AFTER three months of haphazardness, President Bola Tinubu is finally cobbling together a coherent economic plan. The three-year economic revival plan that emerged from his inaugural Federal Executive Council meeting and anchored on an ‘Eight-Point Agenda,’ is targeted at addressing Nigeria’s socioeconomic challenges. Though the plan has not been fleshed out with details, sector-specific targets, and timelines, it suggests that impulsiveness is giving way back to planning, preparation, and consultation.
Tinubu told the ministers to deliver the first phase of agenda within three years, reminding them of the prevailing adversity, unemployment, insecurity, and poverty.
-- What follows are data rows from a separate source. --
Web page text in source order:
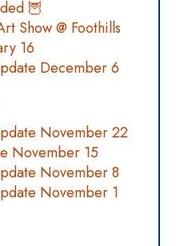
🦉
Show @ Foothills
16
December 6
November 22
November 15
November 8
November 1
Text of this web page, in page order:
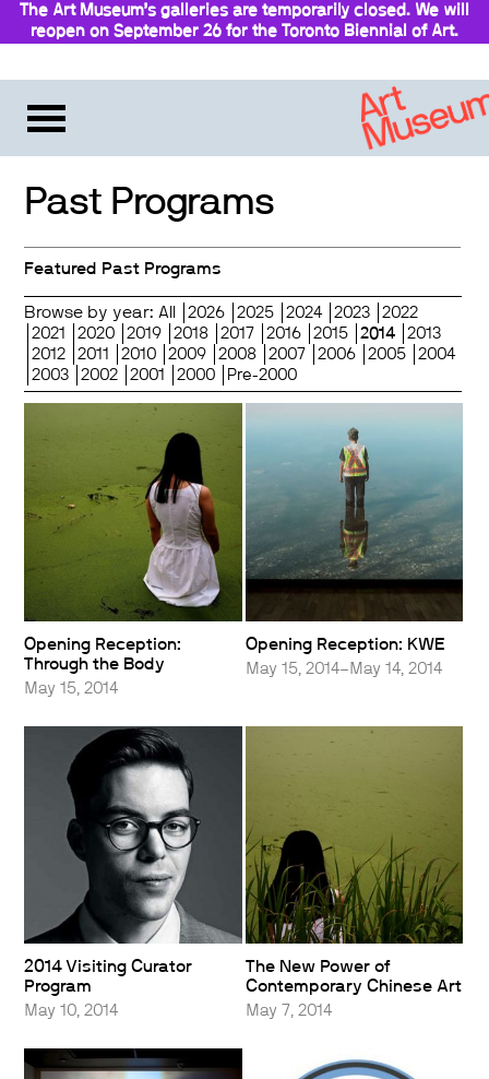
The Art Museum’s galleries are temporarily closed. We will
reopen on September 26 for the Toronto Biennial of Art.
Past Programs
Featured Past Programs
Browse by year: All 2026 2025 2024 2023
2022
2021
2020 2019 2018 2017 2016 2015 2014
2013
2012
2011 2010 2009 2008 2007 2006 2005
2004
2003
2002 2001 2000 Pre-2000
Opening Reception:
Through the Body
May 15, 2014
Opening Reception: KWE
May 15, 2014–May 14, 2014
2014 Visiting Curator
Program
May 10, 2014
The New Power of
Contemporary Chinese Art
May 7, 2014
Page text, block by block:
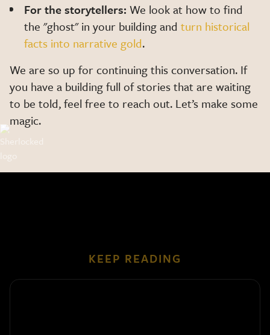
For the storytellers: We look at how to find
the "ghost" in your building and turn historical
facts into narrative gold.
We are so up for continuing this conversation. If
you have a building full of stories that are waiting
to be told, feel free to reach out. Let’s make some
magic.
KEEP READING
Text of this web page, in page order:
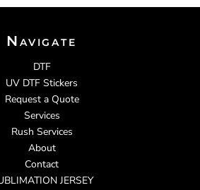
Navigate
DTF
UV DTF Stickers
Request a Quote
Services
Rush Services
About
Contact
JERSEY
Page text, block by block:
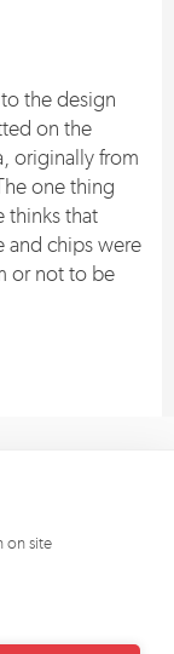
the design
on the
originally from
one thing
thinks that
and chips were
or not to be
to date.
on site
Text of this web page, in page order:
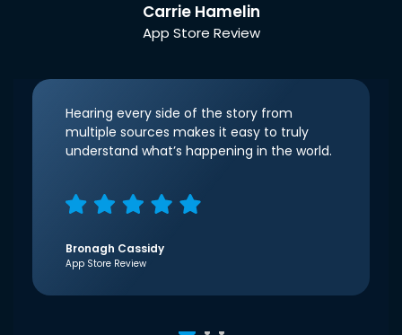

The highlights as provided by the administration’s economic point man, Wale Edun, are food security; poverty eradication; growth, job creation; access to capital; inclusion; rule of law; and fighting corruption.
It seeks to move away from the frenzied borrowing of the last government, check the “unacceptably high” jobless rate, achieve economic growth, “prosperity for all,” and end poverty.
Translating these into desirable results is the challenge, particularly the promise to create 50 million jobs. As Tinubu and the ministers noted, the country is in a bad position. Inflation has risen even higher on the twin triggers of petrol subsidy stoppage and consequent higher pump prices, and the unification of official and parallel exchange rates that has pummelled the naira. Inflation was 24.08 per cent in July, the highest since 2005.
Unemployment is reckoned by global agencies at over 40 per cent, and the youth segment at 53.4 per cent. With $1 exchanging for N915-N920 at the parallel market, and petrol, diesel, and other lubricants prices skyrocketing, there is no respite yet.
Manufacturing production value shed N720 billion in 2022, reported the Manufacturers Association of Nigeria, from N7.39 trillion in 2021 to N6.67 trillion in 2022. MAN blamed the harsh operating environment, record inflation, high interest rates, high energy costs, forex illiquidity, multiple taxation, and raw materials scarcity. Along with the power quagmire, and insecurity, these are the problems the Tinubu team needs to solve very quickly.
There are encouraging signals: one is his emphasis on ministerial performance. Tinubu’s message that their appointments are based on service-delivery and can be revoked any time is welcome. For 24 years, the system has been tolerating an endless stream of corrupt, underperforming ministers. He should as he has promised, promptly sack failures.
The recognition of its people and its youth as “Nigeria’s most important asset” should be taken effectively beyond rhetoric through stimulus programmes, inclusivity, training and skills acquisition and entrepreneurship, and provision of free education up to secondary level, and affordable higher education. Job creation should be the preeminent objective of all economic plans.
But there were some important things yet left unsaid or not emphasised. Unlike his predecessors, Tinubu should reach for the low-hanging fruits of privatisation and concessions, liberalisation, and cost-cutting.
Already, he is repeating the mistake of holding on to the four moribund state-owned refineries, a recipe for failure. Privatise them without any further delay transparently and targeting reputable players. Similarly, immediately privatise Ajaokuta Steel Company and all other steel sector assets. Yet another plan to “revive” ASC is guaranteed self-subversion.
Then, liberalise the railway sector to free the industry for foreign investment inflow for cargo haulage, instead of the politically-influenced passenger routes being built with endless Chinese loans.
Tinubu must drastically slash the cost of governance; reduce the armies of political aides and appointees, slash the Presidential Air Fleet, the number of ministries, departments, and agencies, extend the curb on foreign trips, and radically reduce luxuries and vehicle purchases.
Budgeting should henceforth be based on needs, not the corruption-driven ‘envelope’ system that facilitates the theft of public funds from the budgeting stage.
There should be effective stimulus for SMEs and start-ups, especially access to low-interest credit, power, and access roads. Insecurity needs to be tamed.
Solving the power crisis must be a priority. Tinubu should rally the 36 state governments to transform to self-reliant, autonomous productive units with their own economic plans and targets. He should lead the campaign for restructuring, without which the country cannot leap.
He should promptly hammer out the details, set realisable targets, and partner with the private sector. Above all, he should stop the massive systemic financial leakages and fight corruption tenaciously and strategically.